Dataset records
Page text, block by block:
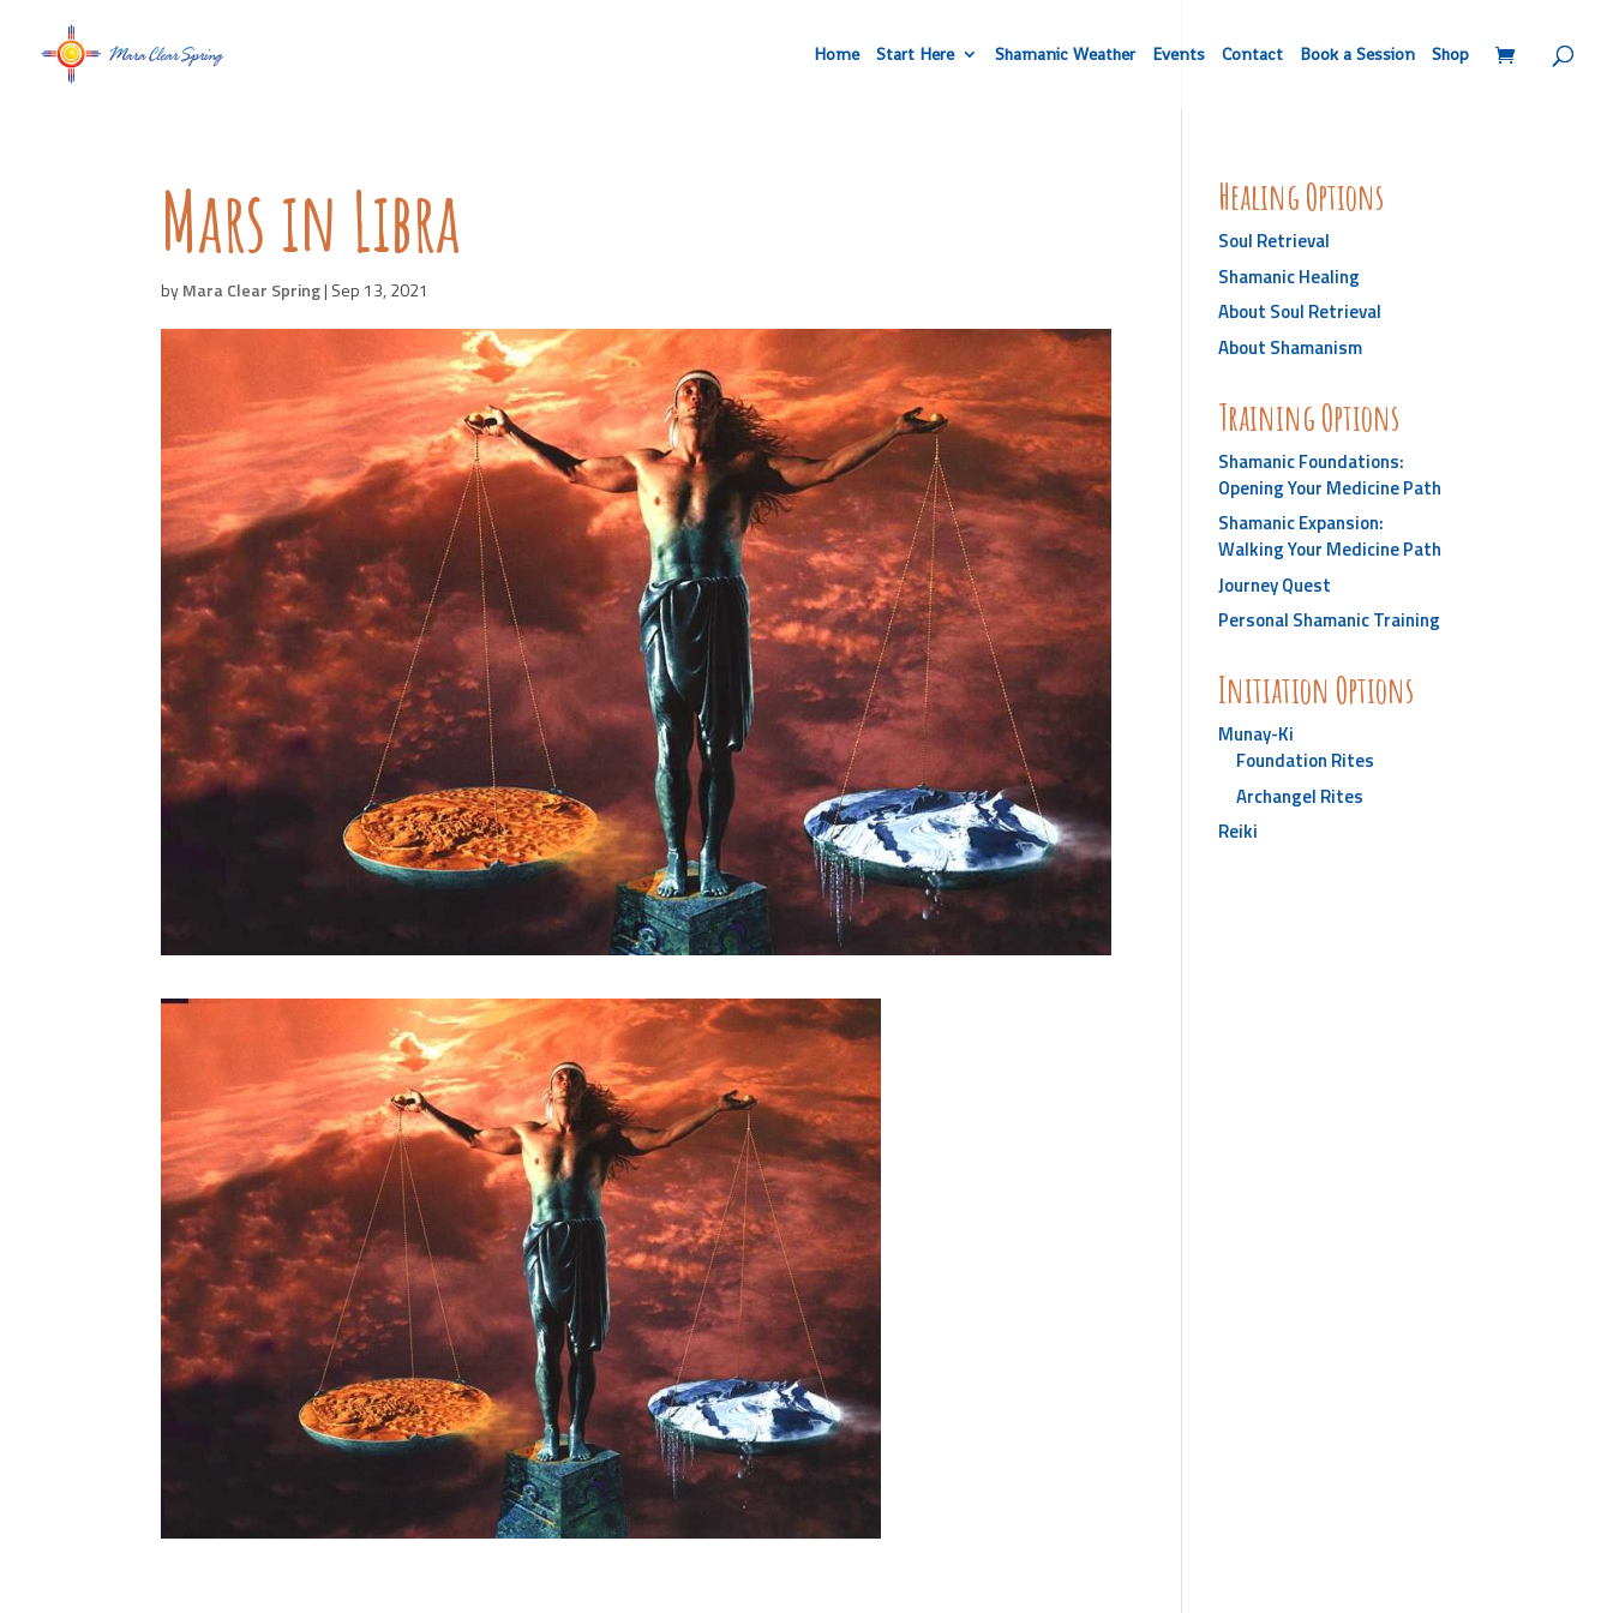
Home Start Here Shamanic Weather Events Contact Book a Session Shop
Mars in Libra
byMara Clear Spring| Sep 13, 2021
Healing Options
Soul Retrieval
Shamanic Healing
About Soul Retrieval
About Shamanism
Training Options
Shamanic Foundations:
Opening Your Medicine Path
Shamanic Expansion:
Walking Your Medicine Path
Journey Quest
Personal Shamanic Training
Initiation Options
Munay-Ki
Foundation Rites
Archangel Rites
Reiki
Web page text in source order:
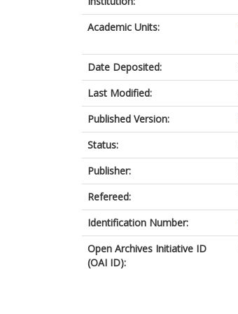
Academic Units:
Date Deposited:
Last Modified:
Published Version:
Status:
Publisher:
Refereed:
Identification Number:
Open Archives Initiative ID
(OAI ID):
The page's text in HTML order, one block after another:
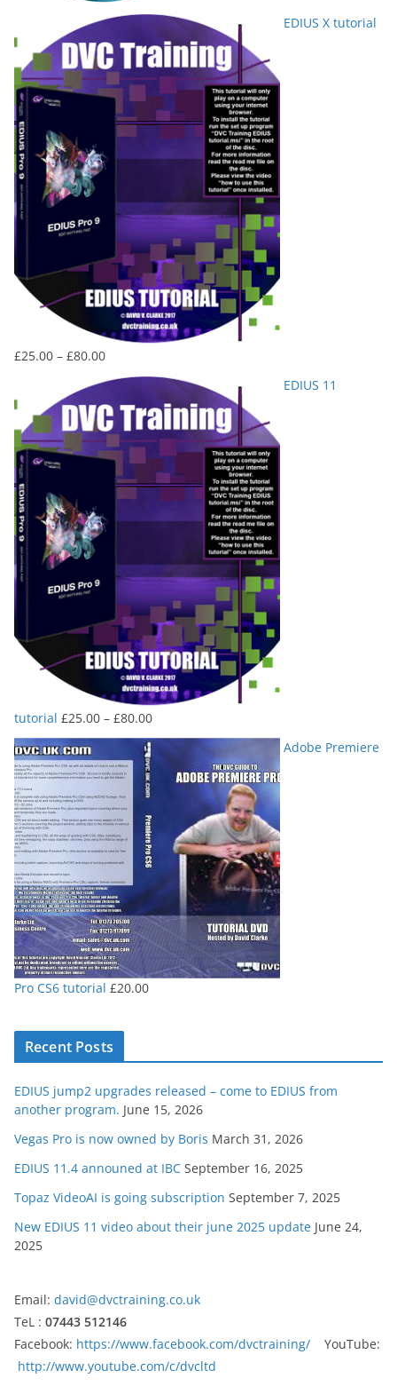
EDIUS X tutorial
£25.00 – £80.00Price
range:
through
£80.00
EDIUS 11
tutorial £25.00 – £80.00Price
range:
£25.00
through
£80.00
Adobe Premiere
Pro CS6 tutorial £20.00
Recent Posts
EDIUS jump2 upgrades released – come to EDIUS from
another program. June 15, 2026
Vegas Pro is now owned by Boris March 31, 2026
EDIUS 11.4 announed at IBC September 16, 2025
Topaz VideoAI is going subscription September 7, 2025
New EDIUS 11 video about their june 2025 update June 24,
2025
Email: david@dvctraining.co.uk
TeL : 07443 512146
Facebook: https://www.facebook.com/dvctraining/ YouTube:
http://www.youtube.com/c/dvcltd

**EXERCISE BRIEF:**
Print the data above exactly, from its first line to the line bearing "EDIUS jump2 upgrades" inclusive, and keep pictures out of the result.

**RESPONSE:**
Page text, block by block:
Home Start Here Shamanic Weather Events Contact Book a Session Shop
Mars in Libra
byMara Clear Spring| Sep 13, 2021
Healing Options
Soul Retrieval
Shamanic Healing
About Soul Retrieval
About Shamanism
Training Options
Shamanic Foundations:
Opening Your Medicine Path
Shamanic Expansion:
Walking Your Medicine Path
Journey Quest
Personal Shamanic Training
Initiation Options
Munay-Ki
Foundation Rites
Archangel Rites
Reiki
Web page text in source order:
Academic Units:
Date Deposited:
Last Modified:
Published Version:
Status:
Publisher:
Refereed:
Identification Number:
Open Archives Initiative ID
(OAI ID):
The page's text in HTML order, one block after another:
EDIUS X tutorial
£25.00 – £80.00Price
range:
through
£80.00
EDIUS 11
tutorial £25.00 – £80.00Price
range:
£25.00
through
£80.00
Adobe Premiere
Pro CS6 tutorial £20.00
Recent Posts
EDIUS jump2 upgrades released – come to EDIUS from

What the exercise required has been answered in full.